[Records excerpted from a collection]
== Segment start ==
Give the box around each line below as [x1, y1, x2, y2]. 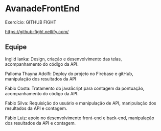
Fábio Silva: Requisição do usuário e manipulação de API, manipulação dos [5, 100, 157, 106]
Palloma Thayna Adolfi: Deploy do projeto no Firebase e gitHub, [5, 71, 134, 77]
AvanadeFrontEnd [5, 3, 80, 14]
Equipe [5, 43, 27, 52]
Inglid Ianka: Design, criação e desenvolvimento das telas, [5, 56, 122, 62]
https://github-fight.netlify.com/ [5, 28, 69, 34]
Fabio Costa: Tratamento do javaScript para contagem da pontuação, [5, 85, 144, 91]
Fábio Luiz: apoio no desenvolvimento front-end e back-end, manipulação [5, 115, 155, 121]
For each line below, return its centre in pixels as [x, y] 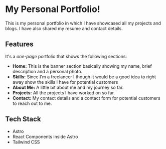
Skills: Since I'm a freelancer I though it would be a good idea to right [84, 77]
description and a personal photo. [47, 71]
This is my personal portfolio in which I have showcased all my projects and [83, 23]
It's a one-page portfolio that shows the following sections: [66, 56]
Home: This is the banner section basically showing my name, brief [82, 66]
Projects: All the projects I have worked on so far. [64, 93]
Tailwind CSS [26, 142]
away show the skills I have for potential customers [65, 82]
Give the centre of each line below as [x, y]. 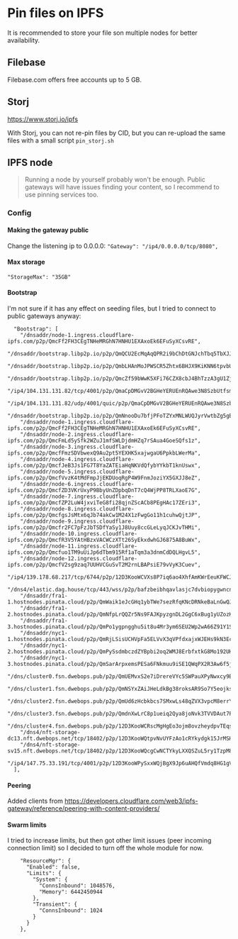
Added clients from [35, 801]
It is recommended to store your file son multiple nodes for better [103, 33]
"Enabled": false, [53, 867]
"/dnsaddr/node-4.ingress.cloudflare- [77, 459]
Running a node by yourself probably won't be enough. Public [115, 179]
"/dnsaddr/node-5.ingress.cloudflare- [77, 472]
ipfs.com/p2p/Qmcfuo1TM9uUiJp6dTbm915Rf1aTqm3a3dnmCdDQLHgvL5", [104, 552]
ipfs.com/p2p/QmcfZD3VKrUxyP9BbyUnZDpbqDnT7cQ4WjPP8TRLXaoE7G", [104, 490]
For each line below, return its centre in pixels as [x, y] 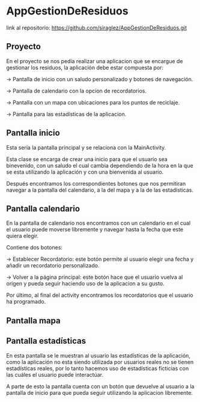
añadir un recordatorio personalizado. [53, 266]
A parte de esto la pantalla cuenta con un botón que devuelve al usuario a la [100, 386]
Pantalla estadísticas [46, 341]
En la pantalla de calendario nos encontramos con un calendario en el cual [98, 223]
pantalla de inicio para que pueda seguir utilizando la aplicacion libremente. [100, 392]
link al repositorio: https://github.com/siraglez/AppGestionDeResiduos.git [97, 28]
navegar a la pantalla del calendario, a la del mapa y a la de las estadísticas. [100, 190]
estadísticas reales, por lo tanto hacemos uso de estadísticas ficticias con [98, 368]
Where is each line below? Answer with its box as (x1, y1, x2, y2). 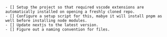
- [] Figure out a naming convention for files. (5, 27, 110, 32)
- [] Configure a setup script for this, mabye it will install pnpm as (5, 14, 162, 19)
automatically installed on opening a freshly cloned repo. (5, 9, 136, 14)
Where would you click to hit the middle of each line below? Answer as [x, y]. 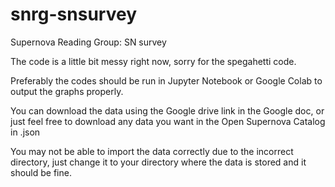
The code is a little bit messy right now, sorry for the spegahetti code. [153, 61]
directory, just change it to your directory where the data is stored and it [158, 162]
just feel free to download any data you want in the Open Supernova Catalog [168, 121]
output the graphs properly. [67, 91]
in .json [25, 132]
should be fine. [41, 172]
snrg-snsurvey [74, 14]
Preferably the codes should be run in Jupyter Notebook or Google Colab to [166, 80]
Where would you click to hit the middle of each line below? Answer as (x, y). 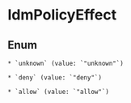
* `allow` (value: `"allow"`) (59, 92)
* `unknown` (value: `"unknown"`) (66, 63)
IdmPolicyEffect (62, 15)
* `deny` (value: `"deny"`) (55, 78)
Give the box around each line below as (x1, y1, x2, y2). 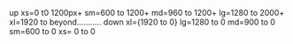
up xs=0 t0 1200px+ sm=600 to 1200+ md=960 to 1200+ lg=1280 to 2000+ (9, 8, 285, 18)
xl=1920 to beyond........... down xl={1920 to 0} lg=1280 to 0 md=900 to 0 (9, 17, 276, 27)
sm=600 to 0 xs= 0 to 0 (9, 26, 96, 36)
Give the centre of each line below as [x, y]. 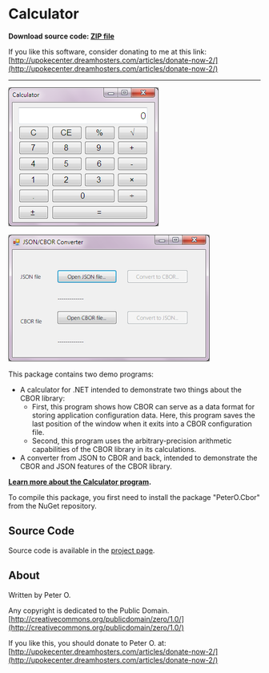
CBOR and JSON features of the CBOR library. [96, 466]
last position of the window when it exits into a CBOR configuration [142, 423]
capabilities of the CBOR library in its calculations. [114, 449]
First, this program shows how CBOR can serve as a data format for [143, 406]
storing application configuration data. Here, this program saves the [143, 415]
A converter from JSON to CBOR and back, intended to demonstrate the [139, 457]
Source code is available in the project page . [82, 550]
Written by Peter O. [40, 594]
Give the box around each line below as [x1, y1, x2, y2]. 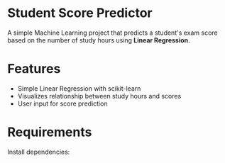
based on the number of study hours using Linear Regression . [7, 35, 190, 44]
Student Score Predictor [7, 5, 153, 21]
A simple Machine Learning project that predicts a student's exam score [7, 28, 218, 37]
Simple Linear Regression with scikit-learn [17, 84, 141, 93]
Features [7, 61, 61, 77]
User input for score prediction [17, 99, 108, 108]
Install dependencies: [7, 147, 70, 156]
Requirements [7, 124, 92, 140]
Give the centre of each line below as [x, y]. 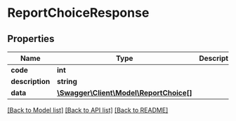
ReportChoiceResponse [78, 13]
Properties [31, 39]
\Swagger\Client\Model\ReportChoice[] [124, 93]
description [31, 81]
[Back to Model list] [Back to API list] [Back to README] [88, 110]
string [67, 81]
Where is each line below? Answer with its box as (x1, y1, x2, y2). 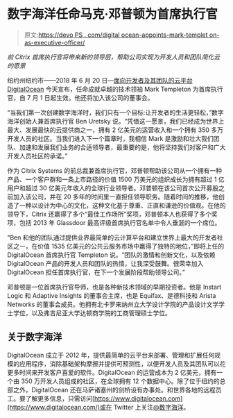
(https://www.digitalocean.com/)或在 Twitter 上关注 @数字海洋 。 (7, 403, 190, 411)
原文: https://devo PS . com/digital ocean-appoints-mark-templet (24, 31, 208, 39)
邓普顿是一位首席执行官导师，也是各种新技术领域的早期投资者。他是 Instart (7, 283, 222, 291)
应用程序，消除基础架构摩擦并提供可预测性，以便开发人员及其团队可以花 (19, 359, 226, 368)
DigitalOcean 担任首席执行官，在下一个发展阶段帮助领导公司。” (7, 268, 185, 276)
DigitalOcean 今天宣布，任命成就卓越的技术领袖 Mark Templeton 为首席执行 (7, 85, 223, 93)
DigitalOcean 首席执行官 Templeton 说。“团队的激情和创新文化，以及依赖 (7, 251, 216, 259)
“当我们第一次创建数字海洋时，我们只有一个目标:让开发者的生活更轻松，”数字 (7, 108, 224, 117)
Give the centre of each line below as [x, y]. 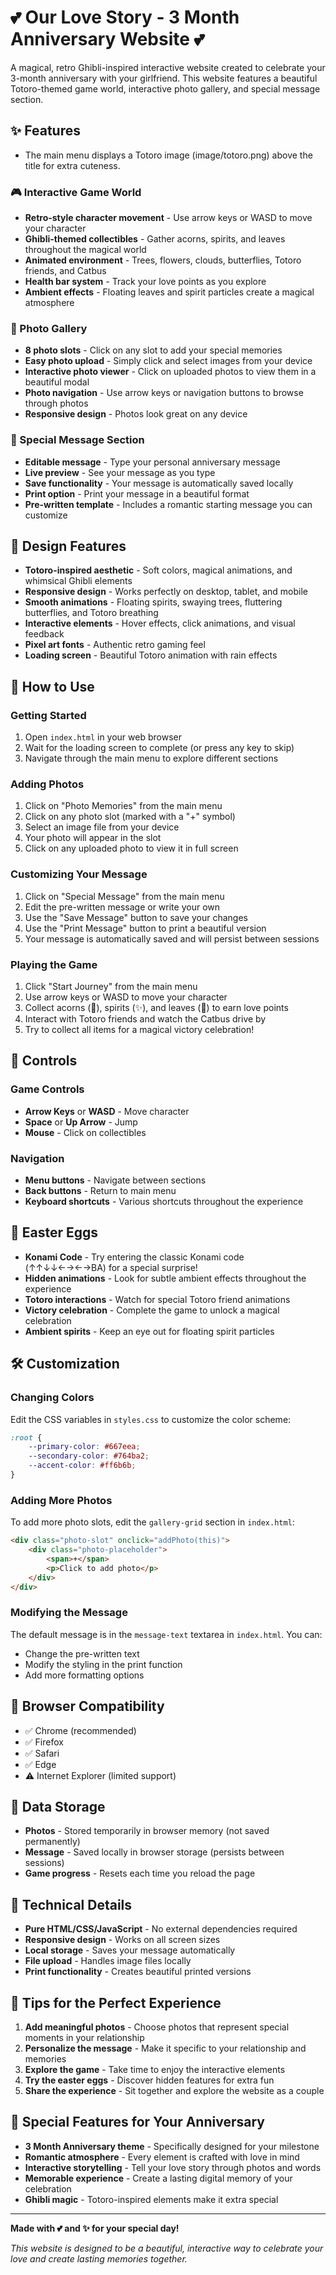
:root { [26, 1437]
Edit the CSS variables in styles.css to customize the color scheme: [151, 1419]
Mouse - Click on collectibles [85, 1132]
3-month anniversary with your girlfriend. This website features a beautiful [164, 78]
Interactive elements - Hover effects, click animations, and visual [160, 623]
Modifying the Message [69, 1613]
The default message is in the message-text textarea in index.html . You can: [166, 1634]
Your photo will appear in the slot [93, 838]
== Segment end ==
== Segment start ==
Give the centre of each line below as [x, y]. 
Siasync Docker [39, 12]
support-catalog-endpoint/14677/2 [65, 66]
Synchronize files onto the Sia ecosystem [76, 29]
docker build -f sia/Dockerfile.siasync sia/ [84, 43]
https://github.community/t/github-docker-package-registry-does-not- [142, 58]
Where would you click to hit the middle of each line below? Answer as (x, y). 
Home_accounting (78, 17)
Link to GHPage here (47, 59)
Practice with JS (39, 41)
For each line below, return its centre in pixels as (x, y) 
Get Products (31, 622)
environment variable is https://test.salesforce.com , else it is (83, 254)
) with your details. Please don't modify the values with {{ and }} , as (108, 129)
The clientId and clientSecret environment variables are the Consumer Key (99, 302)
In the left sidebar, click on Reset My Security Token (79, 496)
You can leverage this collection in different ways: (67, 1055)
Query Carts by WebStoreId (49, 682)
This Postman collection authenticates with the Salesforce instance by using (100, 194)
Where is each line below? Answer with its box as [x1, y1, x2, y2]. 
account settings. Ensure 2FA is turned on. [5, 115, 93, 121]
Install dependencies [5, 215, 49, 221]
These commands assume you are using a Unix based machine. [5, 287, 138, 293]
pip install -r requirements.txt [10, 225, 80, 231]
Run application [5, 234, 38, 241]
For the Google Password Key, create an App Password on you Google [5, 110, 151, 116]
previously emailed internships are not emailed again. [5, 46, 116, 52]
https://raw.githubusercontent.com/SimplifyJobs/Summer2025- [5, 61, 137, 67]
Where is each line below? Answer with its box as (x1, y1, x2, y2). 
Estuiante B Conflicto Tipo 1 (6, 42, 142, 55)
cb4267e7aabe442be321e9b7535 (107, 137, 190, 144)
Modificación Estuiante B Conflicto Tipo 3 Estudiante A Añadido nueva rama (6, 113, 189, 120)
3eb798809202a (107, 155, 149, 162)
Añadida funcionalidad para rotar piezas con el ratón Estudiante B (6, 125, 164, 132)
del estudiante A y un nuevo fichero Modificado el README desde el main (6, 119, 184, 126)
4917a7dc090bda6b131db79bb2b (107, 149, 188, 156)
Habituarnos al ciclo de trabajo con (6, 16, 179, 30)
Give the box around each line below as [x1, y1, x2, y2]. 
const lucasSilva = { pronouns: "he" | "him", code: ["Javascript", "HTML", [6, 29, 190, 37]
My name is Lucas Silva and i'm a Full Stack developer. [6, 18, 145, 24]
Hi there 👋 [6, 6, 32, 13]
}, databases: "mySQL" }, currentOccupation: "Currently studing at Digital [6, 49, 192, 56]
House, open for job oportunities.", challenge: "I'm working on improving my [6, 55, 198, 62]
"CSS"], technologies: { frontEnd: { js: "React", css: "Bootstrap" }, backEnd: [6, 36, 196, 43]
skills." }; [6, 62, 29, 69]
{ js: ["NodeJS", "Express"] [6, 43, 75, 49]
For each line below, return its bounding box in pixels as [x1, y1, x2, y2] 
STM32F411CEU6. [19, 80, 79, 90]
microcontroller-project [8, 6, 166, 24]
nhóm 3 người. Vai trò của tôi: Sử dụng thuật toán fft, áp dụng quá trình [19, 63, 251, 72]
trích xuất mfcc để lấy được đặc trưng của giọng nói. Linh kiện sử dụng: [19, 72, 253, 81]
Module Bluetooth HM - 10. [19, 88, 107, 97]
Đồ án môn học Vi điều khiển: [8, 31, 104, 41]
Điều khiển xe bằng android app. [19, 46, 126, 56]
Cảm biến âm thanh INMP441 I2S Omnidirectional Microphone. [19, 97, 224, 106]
== Segment end ==
**Task directions:**
Across the data, pull every line containing the string "dependencies".

**Your solution:**
Install dependencies: [7, 147, 70, 156]
Install dependencies [5, 215, 49, 221]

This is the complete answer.